Why: Know what each volume contains. Easier to manage.

My Take: Data Persistence Strategy​

Here's what I do:

Production:

  • Named volumes for everything important
  • Automated backups daily
  • Test restore procedures monthly
  • Document all volumes
  • Monitor volume usage

Development:

  • Bind mounts for code
  • Named volumes for databases
  • No backups needed
  • Easy to reset

The key: Always use volumes for important data. Always backup. Always test restore.

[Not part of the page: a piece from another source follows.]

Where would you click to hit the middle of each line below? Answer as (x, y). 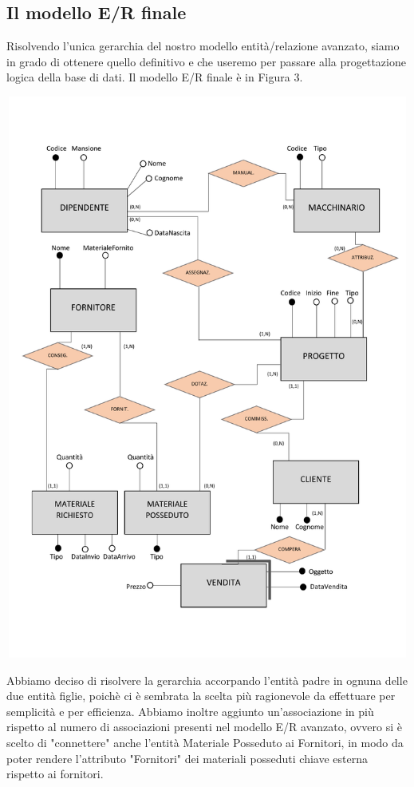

Memory Tip: The Insurance Analogy​

Data persistence = Insurance

Without: Lose everything when accident happens With: Recover from accident Backup: Insurance policy Restore: Claim process

Once you see it this way, data persistence makes perfect sense.

Common Mistakes​

  1. Not using volumes for databases: Data lost when container stops
  2. Not backing up volumes: Can't restore when needed
  3. Not testing restore: Restore fails when needed
  4. Not documenting volumes: Don't know what each contains
  5. Not monitoring volume usage: Disk fills up

Hands-On Exercise: Data Persistence​

1. Create volume:

docker volume create test-data

2. Run container with data:

docker run -d \
--name test \
-v test-data:/data \
alpine sh -c "echo 'Important data' > /data/file.txt && sleep 3600"

3. Verify data:

docker exec test cat /data/file.txt
# Output: Important data

4. Stop and remove container:

docker stop test
docker rm test
# Volume still exists!

5. Recreate container:

docker run -d \
--name test2 \
-v test-data:/data \
alpine cat /data/file.txt
# Output: Important data
# Data persisted!

6. Backup volume:

docker run --rm \
-v test-data:/data \
-v $(pwd):/backup \
alpine tar czf /backup/backup.tar.gz /data

7. Restore test:

# Create new volume
docker volume create test-data2

# Restore
docker run --rm \
-v test-data2:/data \
-v $(pwd):/backup \
alpine tar xzf /backup/backup.tar.gz -C /

# Verify
docker run --rm -v test-data2:/data alpine cat /data/file.txt
# Output: Important data
# Restore worked!

Key Takeaways​

  1. Always use volumes for important data - Databases, application data
  2. Backup regularly - Daily for databases, weekly for apps
  3. Test restore procedures - Know it works before you need it
  4. Document volumes - Know what each contains
  5. Monitor volume usage - Prevent disk fill-up
  6. Data persistence is insurance - Hope you never need it, glad when you do

What's Next?​

Congratulations! You've completed the Volumes & Storage module. Now let's learn about Docker Compose. Next: Compose Basics.


Remember: Data persistence is like insurance. Always use volumes for important data. Always backup. Always test restore. Your data is valuable. Protect it.